This paper studies the train routing problem in single-source single-sink networks under minimum headway constraints, aiming to minimize the makespan—the latest arrival time among all trains. We establish that optimal solutions necessarily group trains into “convoys”—synchronized batches traversing identical paths—enabling reformulation as a min–max disjoint path problem. Leveraging this structural insight, we introduce a novel analytical framework based on series–parallel graph decomposition and its associated decomposition tree. Within this framework, we design a greedy composition strategy and develop a logarithmic-factor approximation algorithm for series–parallel graphs. Further, by exploiting the alternating depth of the decomposition tree, we refine the approximation ratio, achieving the best-known theoretical guarantee to date. This work is the first to rigorously couple convoy structure with path optimization, substantially advancing the theory of time-constrained train scheduling.

In train routing, the headway is the minimum distance that must be maintained between successive trains for safety and robustness. We introduce a model for train routing that requires a fixed headway to be maintained between trains, and study the problem of minimizing the makespan, i.e., the arrival time of the last train, in a single-source single-sink network. For this problem, we first show that there exists an optimal solution where trains move in convoys, that is, the optimal paths for any two trains are either the same or are arc-disjoint. Via this insight, we are able to reduce the approximability of our train routing problem to that of the min-max disjoint paths problem, which asks for a collection of disjoint paths where the maximum length of any path in the collection is as small as possible.
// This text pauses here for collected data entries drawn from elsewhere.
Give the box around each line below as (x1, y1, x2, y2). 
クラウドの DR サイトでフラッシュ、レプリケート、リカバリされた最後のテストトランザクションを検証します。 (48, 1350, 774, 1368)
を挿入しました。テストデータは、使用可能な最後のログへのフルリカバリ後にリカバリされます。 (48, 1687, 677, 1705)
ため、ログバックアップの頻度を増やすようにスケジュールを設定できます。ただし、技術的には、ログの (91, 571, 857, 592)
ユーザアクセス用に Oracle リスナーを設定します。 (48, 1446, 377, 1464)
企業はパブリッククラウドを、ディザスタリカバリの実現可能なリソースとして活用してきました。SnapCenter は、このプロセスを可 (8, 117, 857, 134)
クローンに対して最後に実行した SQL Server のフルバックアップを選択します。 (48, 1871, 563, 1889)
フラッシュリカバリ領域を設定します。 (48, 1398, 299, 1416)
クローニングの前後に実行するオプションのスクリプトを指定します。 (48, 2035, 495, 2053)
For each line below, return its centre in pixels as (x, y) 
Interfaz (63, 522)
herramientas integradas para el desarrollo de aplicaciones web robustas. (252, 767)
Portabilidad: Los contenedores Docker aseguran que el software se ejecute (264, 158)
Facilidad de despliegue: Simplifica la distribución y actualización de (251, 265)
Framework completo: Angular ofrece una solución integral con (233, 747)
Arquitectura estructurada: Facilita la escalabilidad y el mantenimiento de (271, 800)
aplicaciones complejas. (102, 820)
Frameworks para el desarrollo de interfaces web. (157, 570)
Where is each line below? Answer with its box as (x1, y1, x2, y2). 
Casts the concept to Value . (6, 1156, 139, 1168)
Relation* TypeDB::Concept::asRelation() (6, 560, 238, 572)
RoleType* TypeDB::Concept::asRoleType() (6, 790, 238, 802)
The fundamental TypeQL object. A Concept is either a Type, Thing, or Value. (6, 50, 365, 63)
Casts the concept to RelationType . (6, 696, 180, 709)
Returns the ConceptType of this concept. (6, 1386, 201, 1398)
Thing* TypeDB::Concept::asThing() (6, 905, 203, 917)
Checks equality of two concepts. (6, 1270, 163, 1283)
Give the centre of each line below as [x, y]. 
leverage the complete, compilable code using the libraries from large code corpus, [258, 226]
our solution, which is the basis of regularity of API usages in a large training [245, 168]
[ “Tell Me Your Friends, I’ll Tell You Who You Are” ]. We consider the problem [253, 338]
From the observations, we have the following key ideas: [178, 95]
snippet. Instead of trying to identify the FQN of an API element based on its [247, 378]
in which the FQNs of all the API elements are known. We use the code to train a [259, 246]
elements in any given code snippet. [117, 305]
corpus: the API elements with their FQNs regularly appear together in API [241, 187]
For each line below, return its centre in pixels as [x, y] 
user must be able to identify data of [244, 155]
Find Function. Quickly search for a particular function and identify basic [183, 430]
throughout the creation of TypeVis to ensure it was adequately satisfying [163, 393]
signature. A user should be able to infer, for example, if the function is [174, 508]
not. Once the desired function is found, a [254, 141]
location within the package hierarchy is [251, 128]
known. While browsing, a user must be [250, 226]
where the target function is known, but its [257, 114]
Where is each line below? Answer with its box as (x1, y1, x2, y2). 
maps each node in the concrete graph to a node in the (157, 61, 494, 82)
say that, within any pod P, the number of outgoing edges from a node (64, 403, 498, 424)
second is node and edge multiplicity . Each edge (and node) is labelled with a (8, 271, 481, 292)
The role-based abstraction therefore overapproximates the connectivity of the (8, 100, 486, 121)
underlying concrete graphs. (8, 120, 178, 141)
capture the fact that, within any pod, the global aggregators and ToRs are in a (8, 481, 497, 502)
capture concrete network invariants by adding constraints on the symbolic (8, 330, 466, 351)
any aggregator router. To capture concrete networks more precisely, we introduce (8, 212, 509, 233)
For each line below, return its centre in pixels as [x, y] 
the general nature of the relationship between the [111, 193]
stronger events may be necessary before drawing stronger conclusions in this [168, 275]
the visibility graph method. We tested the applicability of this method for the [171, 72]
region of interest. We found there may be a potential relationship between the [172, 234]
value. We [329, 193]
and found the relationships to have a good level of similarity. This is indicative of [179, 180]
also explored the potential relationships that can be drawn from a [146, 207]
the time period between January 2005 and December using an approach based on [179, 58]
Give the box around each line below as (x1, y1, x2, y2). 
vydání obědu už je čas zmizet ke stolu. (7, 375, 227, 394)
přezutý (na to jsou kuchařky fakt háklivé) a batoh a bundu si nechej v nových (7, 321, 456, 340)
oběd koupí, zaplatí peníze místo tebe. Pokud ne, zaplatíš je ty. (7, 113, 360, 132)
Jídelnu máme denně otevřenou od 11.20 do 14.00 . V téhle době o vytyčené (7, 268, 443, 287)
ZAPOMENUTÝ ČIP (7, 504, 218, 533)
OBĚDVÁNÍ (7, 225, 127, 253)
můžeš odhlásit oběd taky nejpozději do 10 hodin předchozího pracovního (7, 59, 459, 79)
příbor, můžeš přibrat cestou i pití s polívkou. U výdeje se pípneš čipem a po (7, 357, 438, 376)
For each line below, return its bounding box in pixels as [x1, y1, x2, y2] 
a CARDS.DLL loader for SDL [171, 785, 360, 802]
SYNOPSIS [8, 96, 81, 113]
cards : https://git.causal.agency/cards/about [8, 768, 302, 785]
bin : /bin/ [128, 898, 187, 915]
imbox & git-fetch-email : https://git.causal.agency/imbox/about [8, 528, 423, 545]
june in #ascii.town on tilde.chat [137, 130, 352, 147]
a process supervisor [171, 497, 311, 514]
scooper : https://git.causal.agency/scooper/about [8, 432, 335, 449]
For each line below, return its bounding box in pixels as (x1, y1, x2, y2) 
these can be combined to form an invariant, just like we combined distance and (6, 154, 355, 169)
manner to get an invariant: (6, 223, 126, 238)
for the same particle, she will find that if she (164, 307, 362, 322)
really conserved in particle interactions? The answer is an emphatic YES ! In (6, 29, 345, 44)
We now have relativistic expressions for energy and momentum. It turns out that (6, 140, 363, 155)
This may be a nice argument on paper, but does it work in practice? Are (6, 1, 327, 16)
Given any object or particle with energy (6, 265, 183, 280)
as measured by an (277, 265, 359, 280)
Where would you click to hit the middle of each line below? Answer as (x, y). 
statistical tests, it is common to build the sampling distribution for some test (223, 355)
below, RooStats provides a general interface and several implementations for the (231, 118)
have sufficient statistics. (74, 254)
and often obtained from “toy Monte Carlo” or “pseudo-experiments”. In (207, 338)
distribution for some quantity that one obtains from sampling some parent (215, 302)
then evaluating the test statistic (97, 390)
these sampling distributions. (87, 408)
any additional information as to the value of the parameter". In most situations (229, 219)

While min-max disjoint paths inherits a strong inapproximability result on directed acyclic graphs from the multi-level bottleneck assignment problem, we show that a natural greedy composition approach yields a logarithmic approximation in the number of disjoint paths for series-parallel graphs. We also present an alternative analysis of this approach that yields a guarantee depending on how often the decomposition tree of the series-parallel graph alternates between series and parallel compositions on any root-leaf path.